▼

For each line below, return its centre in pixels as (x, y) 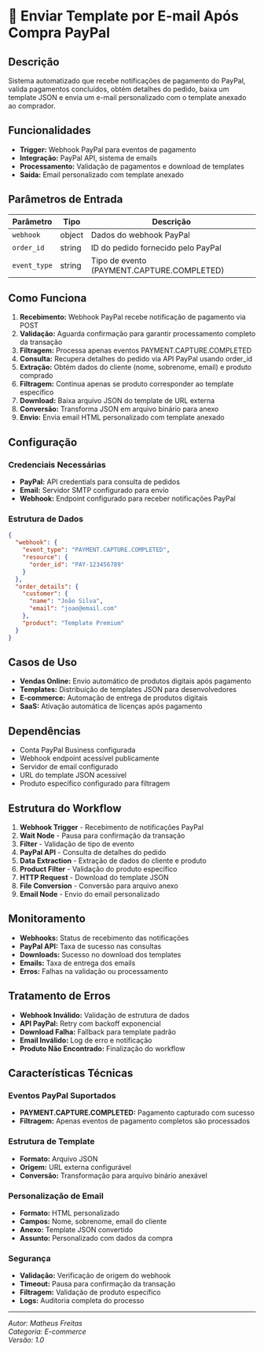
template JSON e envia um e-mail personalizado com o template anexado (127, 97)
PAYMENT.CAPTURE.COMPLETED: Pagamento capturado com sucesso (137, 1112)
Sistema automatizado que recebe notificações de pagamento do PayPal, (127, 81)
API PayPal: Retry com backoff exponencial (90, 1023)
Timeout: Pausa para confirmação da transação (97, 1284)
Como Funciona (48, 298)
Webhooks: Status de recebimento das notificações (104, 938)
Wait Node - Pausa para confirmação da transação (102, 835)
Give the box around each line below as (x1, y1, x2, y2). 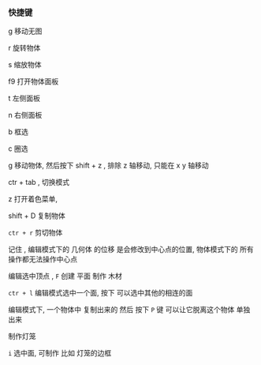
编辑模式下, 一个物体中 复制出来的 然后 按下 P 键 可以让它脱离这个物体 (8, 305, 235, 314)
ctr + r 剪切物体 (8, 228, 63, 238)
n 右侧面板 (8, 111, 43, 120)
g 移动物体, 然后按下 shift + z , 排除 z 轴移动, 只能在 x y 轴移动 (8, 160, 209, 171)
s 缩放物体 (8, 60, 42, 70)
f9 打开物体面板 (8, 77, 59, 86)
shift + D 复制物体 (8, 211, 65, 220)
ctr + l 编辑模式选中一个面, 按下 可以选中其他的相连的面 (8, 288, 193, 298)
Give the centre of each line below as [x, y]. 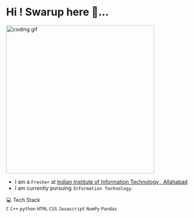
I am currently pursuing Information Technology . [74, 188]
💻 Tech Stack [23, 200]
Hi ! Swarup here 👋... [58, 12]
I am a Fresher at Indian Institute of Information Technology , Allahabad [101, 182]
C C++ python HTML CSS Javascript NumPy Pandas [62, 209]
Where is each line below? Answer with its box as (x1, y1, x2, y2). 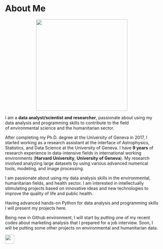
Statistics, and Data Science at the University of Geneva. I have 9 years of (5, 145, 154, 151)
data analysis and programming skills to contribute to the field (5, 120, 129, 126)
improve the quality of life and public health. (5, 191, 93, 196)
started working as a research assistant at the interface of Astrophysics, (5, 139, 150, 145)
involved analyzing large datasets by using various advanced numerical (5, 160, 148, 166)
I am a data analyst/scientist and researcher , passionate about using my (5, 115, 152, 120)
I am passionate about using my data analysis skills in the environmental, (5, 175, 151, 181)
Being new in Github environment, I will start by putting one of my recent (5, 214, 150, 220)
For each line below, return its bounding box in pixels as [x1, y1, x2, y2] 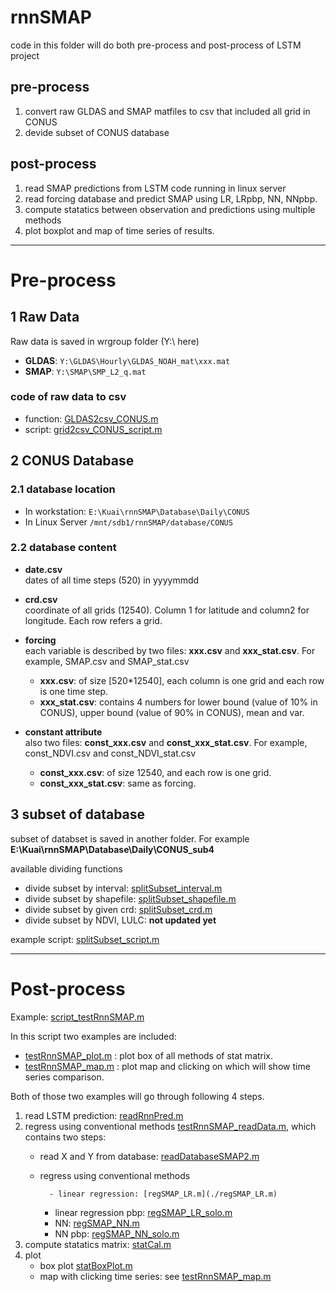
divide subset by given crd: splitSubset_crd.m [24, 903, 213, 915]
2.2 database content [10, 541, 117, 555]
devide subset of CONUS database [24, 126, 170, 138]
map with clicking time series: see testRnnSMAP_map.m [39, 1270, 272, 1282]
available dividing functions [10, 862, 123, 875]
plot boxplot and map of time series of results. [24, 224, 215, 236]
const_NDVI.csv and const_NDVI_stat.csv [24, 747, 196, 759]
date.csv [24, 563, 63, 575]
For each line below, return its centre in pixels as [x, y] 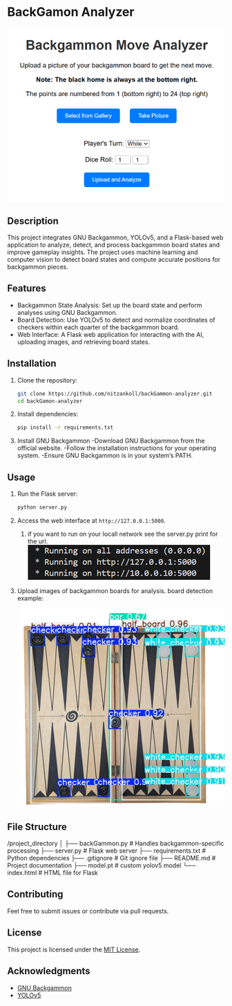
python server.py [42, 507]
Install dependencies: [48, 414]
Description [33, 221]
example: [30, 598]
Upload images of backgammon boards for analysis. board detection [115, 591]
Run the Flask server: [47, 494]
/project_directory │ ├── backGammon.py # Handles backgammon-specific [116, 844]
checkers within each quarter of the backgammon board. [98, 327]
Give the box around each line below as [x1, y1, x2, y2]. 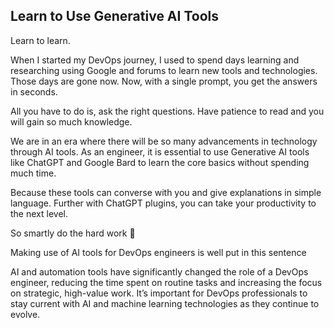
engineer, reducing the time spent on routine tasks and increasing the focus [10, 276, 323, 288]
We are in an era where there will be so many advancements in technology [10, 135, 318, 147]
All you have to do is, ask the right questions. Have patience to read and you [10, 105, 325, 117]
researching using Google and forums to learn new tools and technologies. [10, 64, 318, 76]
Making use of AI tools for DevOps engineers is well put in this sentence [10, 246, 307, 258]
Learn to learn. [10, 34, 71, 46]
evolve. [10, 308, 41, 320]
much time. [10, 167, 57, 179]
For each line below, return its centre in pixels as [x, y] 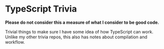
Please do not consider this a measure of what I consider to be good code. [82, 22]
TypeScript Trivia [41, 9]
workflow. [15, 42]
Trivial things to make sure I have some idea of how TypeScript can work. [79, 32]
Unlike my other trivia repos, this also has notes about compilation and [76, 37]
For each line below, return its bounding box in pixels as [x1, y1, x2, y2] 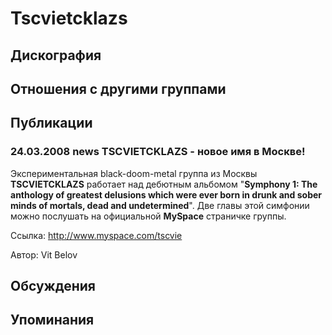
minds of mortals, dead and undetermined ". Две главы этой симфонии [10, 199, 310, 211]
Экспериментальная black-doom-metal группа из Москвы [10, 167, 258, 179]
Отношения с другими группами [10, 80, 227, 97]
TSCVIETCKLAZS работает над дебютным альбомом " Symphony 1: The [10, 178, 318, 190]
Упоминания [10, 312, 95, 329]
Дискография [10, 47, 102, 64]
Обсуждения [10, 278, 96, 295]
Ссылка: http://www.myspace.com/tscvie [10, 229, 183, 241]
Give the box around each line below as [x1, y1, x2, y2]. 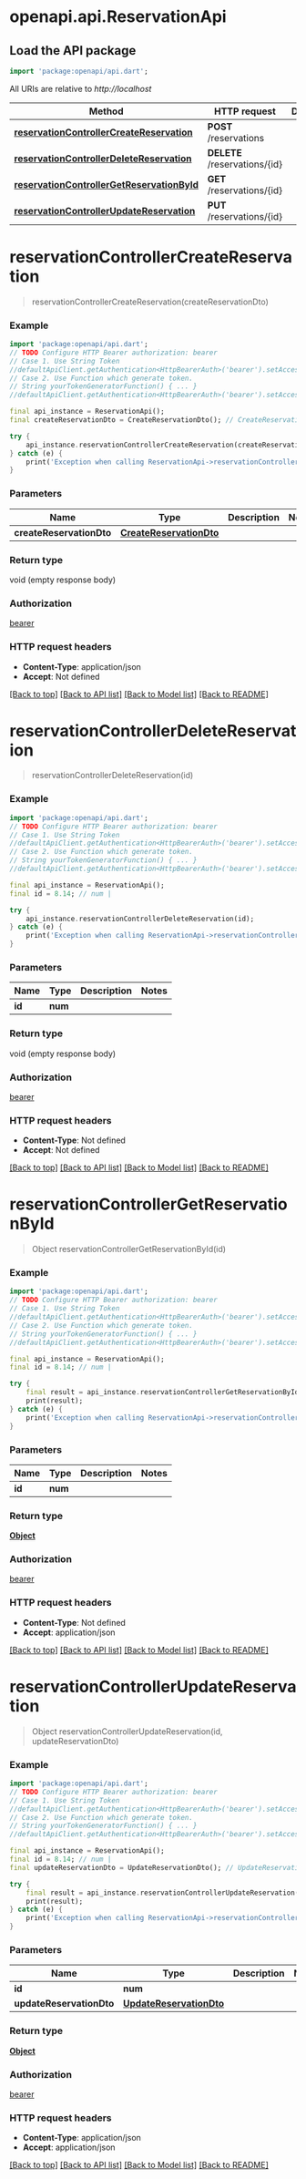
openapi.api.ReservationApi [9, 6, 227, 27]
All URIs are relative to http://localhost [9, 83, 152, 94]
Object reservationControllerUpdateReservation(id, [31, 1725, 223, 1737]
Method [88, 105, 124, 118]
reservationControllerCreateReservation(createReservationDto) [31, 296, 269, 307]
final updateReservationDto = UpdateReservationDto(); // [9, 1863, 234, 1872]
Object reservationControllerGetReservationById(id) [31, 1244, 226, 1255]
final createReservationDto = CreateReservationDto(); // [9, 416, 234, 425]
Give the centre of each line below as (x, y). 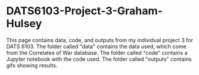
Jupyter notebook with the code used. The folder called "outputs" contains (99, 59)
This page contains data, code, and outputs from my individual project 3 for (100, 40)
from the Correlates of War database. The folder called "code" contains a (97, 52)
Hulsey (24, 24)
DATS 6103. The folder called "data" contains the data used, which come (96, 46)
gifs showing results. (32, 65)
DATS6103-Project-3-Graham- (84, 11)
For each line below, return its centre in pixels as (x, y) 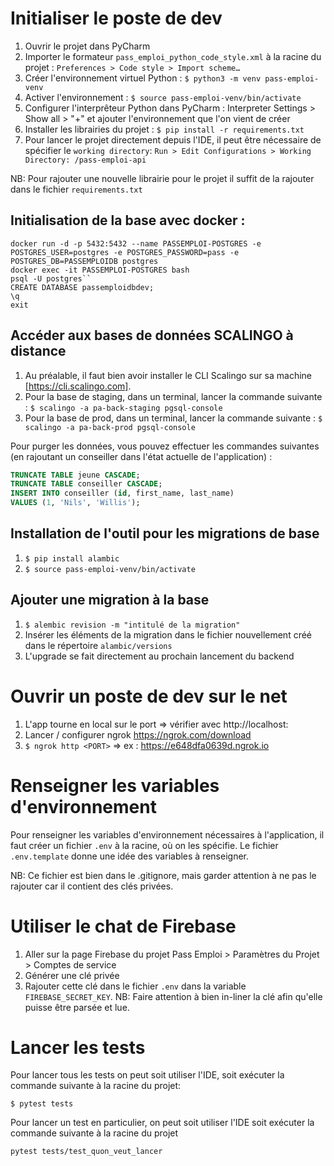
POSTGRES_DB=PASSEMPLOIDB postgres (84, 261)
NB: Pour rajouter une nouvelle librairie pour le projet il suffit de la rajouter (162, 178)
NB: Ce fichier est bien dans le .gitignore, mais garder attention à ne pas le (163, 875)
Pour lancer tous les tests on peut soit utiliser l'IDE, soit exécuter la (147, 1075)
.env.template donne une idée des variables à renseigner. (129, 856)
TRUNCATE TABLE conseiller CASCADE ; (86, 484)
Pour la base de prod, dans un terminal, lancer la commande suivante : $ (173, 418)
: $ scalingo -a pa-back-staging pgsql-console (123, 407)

▲

Hand back the data exactly as it appears, with all pictures cut.

For each line below, return its centre in pixels as (x, y) 
template JSON e envia um e-mail personalizado com o template anexado (127, 97)
PAYMENT.CAPTURE.COMPLETED: Pagamento capturado com sucesso (137, 1112)
Sistema automatizado que recebe notificações de pagamento do PayPal, (127, 81)
API PayPal: Retry com backoff exponencial (90, 1023)
Timeout: Pausa para confirmação da transação (97, 1284)
Como Funciona (48, 298)
Webhooks: Status de recebimento das notificações (104, 938)
Wait Node - Pausa para confirmação da transação (102, 835)
Give the box around each line below as (x1, y1, x2, y2). 
编辑模式下, 一个物体中 复制出来的 然后 按下 P 键 可以让它脱离这个物体 (8, 305, 235, 314)
ctr + r 剪切物体 (8, 228, 63, 238)
n 右侧面板 (8, 111, 43, 120)
g 移动物体, 然后按下 shift + z , 排除 z 轴移动, 只能在 x y 轴移动 (8, 160, 209, 171)
s 缩放物体 (8, 60, 42, 70)
f9 打开物体面板 (8, 77, 59, 86)
shift + D 复制物体 (8, 211, 65, 220)
ctr + l 编辑模式选中一个面, 按下 可以选中其他的相连的面 (8, 288, 193, 298)
Give the centre of each line below as [x, y]. 
I am currently pursuing Information Technology . [74, 188]
💻 Tech Stack [23, 200]
Hi ! Swarup here 👋... [58, 12]
I am a Fresher at Indian Institute of Information Technology , Allahabad [101, 182]
C C++ python HTML CSS Javascript NumPy Pandas [62, 209]
Where is each line below? Answer with its box as (x1, y1, x2, y2). 
Statistics, and Data Science at the University of Geneva. I have 9 years of (5, 145, 154, 151)
data analysis and programming skills to contribute to the field (5, 120, 129, 126)
improve the quality of life and public health. (5, 191, 93, 196)
started working as a research assistant at the interface of Astrophysics, (5, 139, 150, 145)
involved analyzing large datasets by using various advanced numerical (5, 160, 148, 166)
I am a data analyst/scientist and researcher , passionate about using my (5, 115, 152, 120)
I am passionate about using my data analysis skills in the environmental, (5, 175, 151, 181)
Being new in Github environment, I will start by putting one of my recent (5, 214, 150, 220)
For each line below, return its bounding box in pixels as [x1, y1, x2, y2] 
divide subset by given crd: splitSubset_crd.m [24, 903, 213, 915]
2.2 database content [10, 541, 117, 555]
devide subset of CONUS database [24, 126, 170, 138]
map with clicking time series: see testRnnSMAP_map.m [39, 1270, 272, 1282]
available dividing functions [10, 862, 123, 875]
plot boxplot and map of time series of results. [24, 224, 215, 236]
const_NDVI.csv and const_NDVI_stat.csv [24, 747, 196, 759]
date.csv [24, 563, 63, 575]
For each line below, return its centre in pixels as [x, y] 
python server.py [42, 507]
Install dependencies: [48, 414]
Description [33, 221]
example: [30, 598]
Upload images of backgammon boards for analysis. board detection [115, 591]
Run the Flask server: [47, 494]
/project_directory │ ├── backGammon.py # Handles backgammon-specific [116, 844]
checkers within each quarter of the backgammon board. [98, 327]
Give the box around each line below as [x1, y1, x2, y2]. 
engineer, reducing the time spent on routine tasks and increasing the focus [10, 276, 323, 288]
We are in an era where there will be so many advancements in technology [10, 135, 318, 147]
All you have to do is, ask the right questions. Have patience to read and you [10, 105, 325, 117]
researching using Google and forums to learn new tools and technologies. [10, 64, 318, 76]
Making use of AI tools for DevOps engineers is well put in this sentence [10, 246, 307, 258]
Learn to learn. [10, 34, 71, 46]
evolve. [10, 308, 41, 320]
much time. [10, 167, 57, 179]
For each line below, return its centre in pixels as [x, y] 
Please do not consider this a measure of what I consider to be good code. [82, 22]
TypeScript Trivia [41, 9]
workflow. [15, 42]
Trivial things to make sure I have some idea of how TypeScript can work. [79, 32]
Unlike my other trivia repos, this also has notes about compilation and [76, 37]
For each line below, return its bounding box in pixels as [x1, y1, x2, y2] 
minds of mortals, dead and undetermined ". Две главы этой симфонии [10, 199, 310, 211]
Экспериментальная black-doom-metal группа из Москвы [10, 167, 258, 179]
Отношения с другими группами [10, 80, 227, 97]
TSCVIETCKLAZS работает над дебютным альбомом " Symphony 1: The [10, 178, 318, 190]
Упоминания [10, 312, 95, 329]
Дискография [10, 47, 102, 64]
Обсуждения [10, 278, 96, 295]
Ссылка: http://www.myspace.com/tscvie [10, 229, 183, 241]
Give the box around each line below as [x1, y1, x2, y2]. 
openapi.api.ReservationApi [9, 6, 227, 27]
All URIs are relative to http://localhost [9, 83, 152, 94]
Object reservationControllerUpdateReservation(id, [31, 1725, 223, 1737]
Method [88, 105, 124, 118]
reservationControllerCreateReservation(createReservationDto) [31, 296, 269, 307]
final updateReservationDto = UpdateReservationDto(); // [9, 1863, 234, 1872]
Object reservationControllerGetReservationById(id) [31, 1244, 226, 1255]
final createReservationDto = CreateReservationDto(); // [9, 416, 234, 425]
Give the centre of each line below as (x, y). 
Jupyter notebook with the code used. The folder called "outputs" contains (99, 59)
This page contains data, code, and outputs from my individual project 3 for (100, 40)
from the Correlates of War database. The folder called "code" contains a (97, 52)
Hulsey (24, 24)
DATS 6103. The folder called "data" contains the data used, which come (96, 46)
gifs showing results. (32, 65)
DATS6103-Project-3-Graham- (84, 11)
For each line below, return its centre in pixels as (x, y) 
POSTGRES_DB=PASSEMPLOIDB postgres (84, 261)
NB: Pour rajouter une nouvelle librairie pour le projet il suffit de la rajouter (162, 178)
NB: Ce fichier est bien dans le .gitignore, mais garder attention à ne pas le (163, 875)
Pour lancer tous les tests on peut soit utiliser l'IDE, soit exécuter la (147, 1075)
.env.template donne une idée des variables à renseigner. (129, 856)
TRUNCATE TABLE conseiller CASCADE ; (86, 484)
Pour la base de prod, dans un terminal, lancer la commande suivante : $ (173, 418)
: $ scalingo -a pa-back-staging pgsql-console (123, 407)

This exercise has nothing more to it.